Extracted data entries
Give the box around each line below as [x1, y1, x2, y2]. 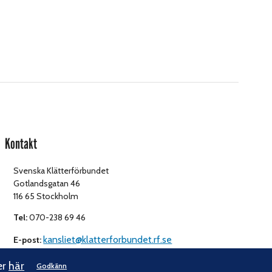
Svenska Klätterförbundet [13, 165, 109, 176]
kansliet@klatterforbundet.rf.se [43, 233, 172, 245]
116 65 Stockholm [13, 190, 79, 202]
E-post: [13, 234, 42, 245]
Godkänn [36, 261, 67, 270]
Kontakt [5, 134, 38, 152]
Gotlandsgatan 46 [13, 177, 81, 189]

*WHAT THE EXERCISE ASKS*: In the records above, copy exactly the lines from the one that contains "Svenska Klätterförbundet [13, 165, 109, 176]" through the last, and nothing else.

*THE ANSWER*:
Svenska Klätterförbundet [13, 165, 109, 176]
kansliet@klatterforbundet.rf.se [43, 233, 172, 245]
116 65 Stockholm [13, 190, 79, 202]
E-post: [13, 234, 42, 245]
Godkänn [36, 261, 67, 270]
Kontakt [5, 134, 38, 152]
Gotlandsgatan 46 [13, 177, 81, 189]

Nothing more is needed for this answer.